I have been thinking more about what you said, and suddenly I had an interesting idea... I wonder what would happen if I did something as simple as set up custodial accounts for my kids under UTMA, say with one of my siblings as custodian... is there a way to set up the life insurance beneficiary designation to direct the money into that account, without causing the insurance company to have a conniption about paying the proceeds to a minor? The UTMA account wouldn't have all the nice spendthrift protections of a trust, so it's not ideal, but at least it might avoid estate taxes. Or alternatively, is there some other way to write a beneficiary designation that causes some kind of trust to be created post mortem without it being part of my will. eg. could I designate a beneficiary like "George's brother, as Trustee for the benefit of George's kids". Could that be enough to allow my brother to receive the funds, hire a lawyer, and establish a spendthrift trust for my kids?

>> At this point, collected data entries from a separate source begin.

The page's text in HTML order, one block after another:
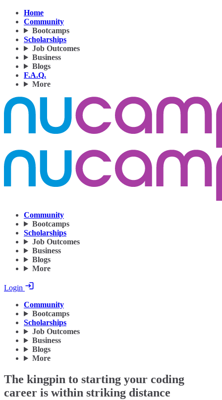
Home
Community
Bootcamps
Scholarships
Job Outcomes
Business
Blogs
F.A.Q.
More
Community
Bootcamps
Scholarships
Job Outcomes
Business
Blogs
More
Login
Community
Bootcamps
Scholarships
Job Outcomes
Business
Blogs
More
The kingpin to starting your coding
career is within striking distance
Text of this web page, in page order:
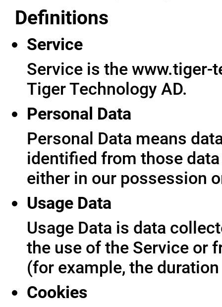
Definitions
Service
Service is the www.tiger-
Tiger Technology AD.
Personal Data
Personal Data means
identified from those
either in our possession
Usage Data
Usage Data is data
the use of the Service or
(for example, the
Cookies
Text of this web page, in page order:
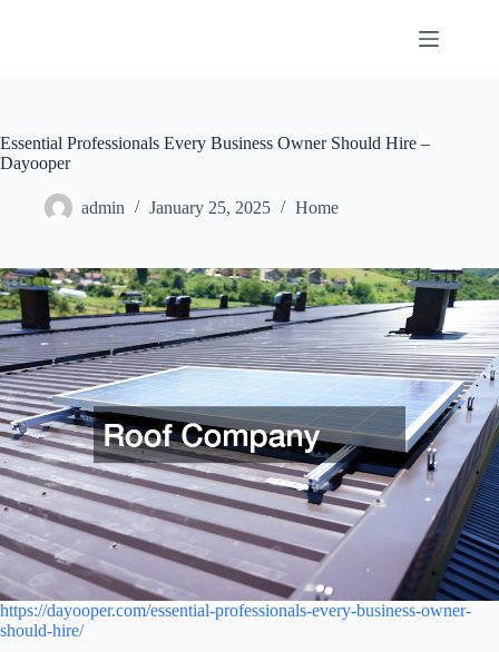
Essential Professionals Every Business Owner Should Hire –
Dayooper
admin January 25, 2025 Home
https://dayooper.com/essential-professionals-every-business-owner-
should-hire/
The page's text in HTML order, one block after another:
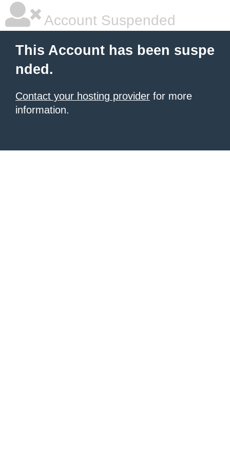
Account Suspended
This Account has been suspe
nded.
Contact your hosting provider for more
information.
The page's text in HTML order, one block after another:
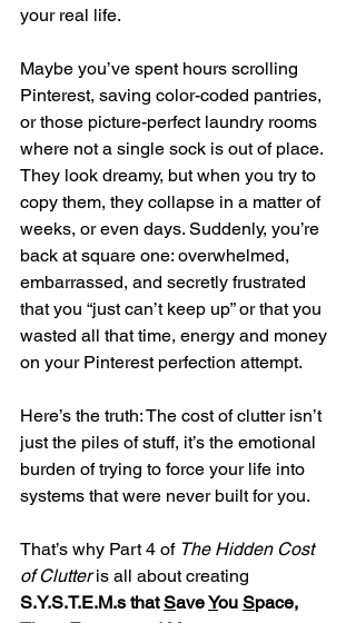
your real life.
Maybe you’ve spent hours scrolling
Pinterest, saving color-coded pantries,
or those picture-perfect laundry rooms
where not a single sock is out of place.
They look dreamy, but when you try to
copy them, they collapse in a matter of
weeks, or even days. Suddenly, you’re
back at square one: overwhelmed,
embarrassed, and secretly frustrated
that you “just can’t keep up” or that you
wasted all that time, energy and money
on your Pinterest perfection attempt.
Here’s the truth: The cost of clutter isn’t
just the piles of stuff, it’s the emotional
burden of trying to force your life into
systems that were never built for you.
That’s why Part 4 of The Hidden Cost
of Clutter is all about creating
S.Y.S.T.E.M.s that Save You Space,
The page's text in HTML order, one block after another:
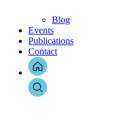
Blog
Events
Publications
Contact
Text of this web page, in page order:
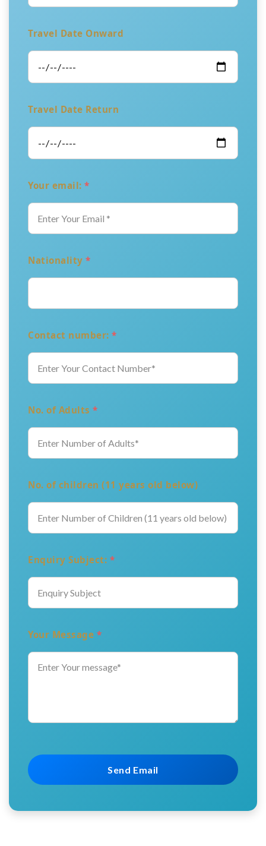
Travel Date Onward
Travel Date Return
Your email: *
Nationality *
Contact number: *
No. of Adults *
No. of children (11 years old below)
Enquiry Subject: *
Your Message *
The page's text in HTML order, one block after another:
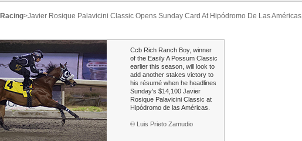
>Javier Rosique Palavicini Classic Opens Sunday Card At Hipódromo De Las Américas
Ccb Rich Ranch Boy, winner
of the Easily A Possum Classic
earlier this season, will look to
add another stakes victory to
his résumé when he headlines
Sunday's $14,100 Javier
Rosique Palavicini Classic at
Hipódromo de las Américas.
© Luis Prieto Zamudio
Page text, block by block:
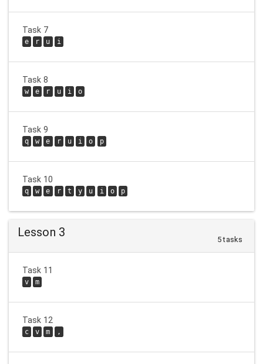
Task 7
e r u i
Task 8
w e r u i o
Task 9
q w e r u i o p
Task 10
q w e r t y u i o p
Lesson 3
5 tasks
Task 11
v m
Task 12
c v m ,
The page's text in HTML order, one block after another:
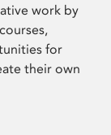
work by
for
their own
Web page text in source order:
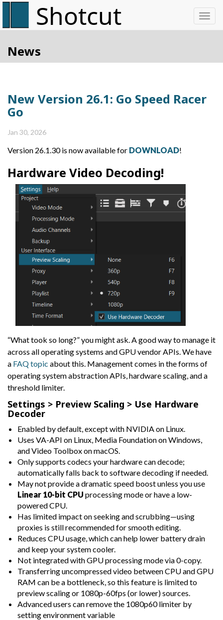
News
New Version 26.1: Go Speed Racer
Go
Jan 30, 2026
Version 26.1.30 is now available for DOWNLOAD!
Hardware Video Decoding!
“What took so long?” you might ask. A good way to manage it
across all operating systems and GPU vendor APIs. We have
a FAQ topic about this. Management comes in the forms of
operating system abstraction APIs, hardware scaling, and a
threshold limiter.
Settings > Preview Scaling > Use Hardware
Decoder
Enabled by default, except with NVIDIA on Linux.
Uses VA-API on Linux, Media Foundation on Windows,
and Video Toolbox on macOS.
Only supports codecs your hardware can decode;
automatically falls back to software decoding if needed.
May not provide a dramatic speed boost unless you use
Linear 10-bit CPU processing mode or have a low-
powered CPU.
Has limited impact on seeking and scrubbing—using
proxies is still recommended for smooth editing.
Reduces CPU usage, which can help lower battery drain
and keep your system cooler.
Not integrated with GPU processing mode via 0-copy.
Transferring uncompressed video between CPU and GPU
RAM can be a bottleneck, so this feature is limited to
preview scaling or 1080p-60fps (or lower) sources.
Advanced users can remove the 1080p60 limiter by
setting environment variable
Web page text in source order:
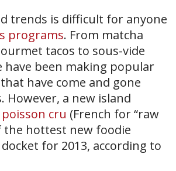
trends is difficult for anyone
programs. From matcha
tacos to sous-vide
have been making popular
have come and gone
However, a new island
poisson cru (French for “raw
the hottest new foodie
for 2013, according to
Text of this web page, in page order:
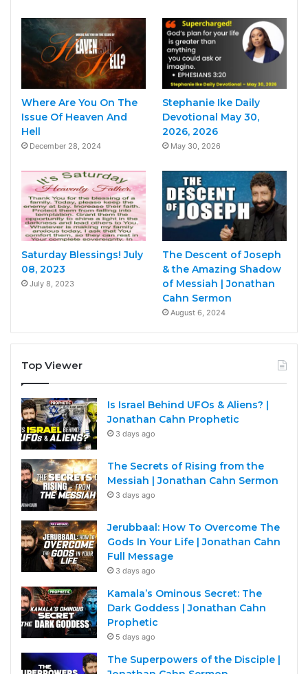
Where Are You On The
Issue Of Heaven And
Hell
December 28, 2024
Stephanie Ike Daily
Devotional May 30,
2026, 2026
May 30, 2026
Saturday Blessings! July
08, 2023
July 8, 2023
The Descent of Joseph
& the Amazing Shadow
of Messiah | Jonathan
Cahn Sermon
August 6, 2024
Top Viewer
Is Israel Behind UFOs & Aliens? |
Jonathan Cahn Prophetic
3 days ago
The Secrets of Rising from the
Messiah | Jonathan Cahn Sermon
3 days ago
Jerubbaal: How To Overcome The
Gods In Your Life | Jonathan Cahn
Full Message
3 days ago
Kamala’s Ominous Secret: The
Dark Goddess | Jonathan Cahn
Prophetic
5 days ago
The Superpowers of the Disciple |

I've read numerous times that it is a bad idea to name minor children as life insurance beneficiaries, plus I really don't want to dump 1 M$ on my kids in an unmanaged, unprotected lump sum, but it would still be helpful to understand the pros/cons of trying to do that vs. some of the other approaches.
 

Kiawah

Senior Member
Yes, and if I thought I could go online and use "LegalZoom" or similar to create such a trust for a few hundred bucks, then I probably would do exactly what you suggest... but I have looked through a sample of a life insurance trust that is pretty intimidating -- 22 pages long -- and I see tons of small, critical details in it so that even though the trust would be very simple in concept, I think trying to create it myself would be very risky. (opinions?)
To have a trust created professionally by my lawyer I think I'm looking at > $2000 in legal fees. That's not completely out of the question, but it just seems like throwing money away on a trust that in all likelihood will never be used.
As previously indicated, go get yourself the manuals I referenced. They include a CD with all of the hundreds of documents in Microsoft Word templates, if you wanted to do it yourself. I am NOT necessarily suggesting that you do it yourself, but you seem fairly intent on investigating that option. If you read thru these examples, you will have a much clearer understanding.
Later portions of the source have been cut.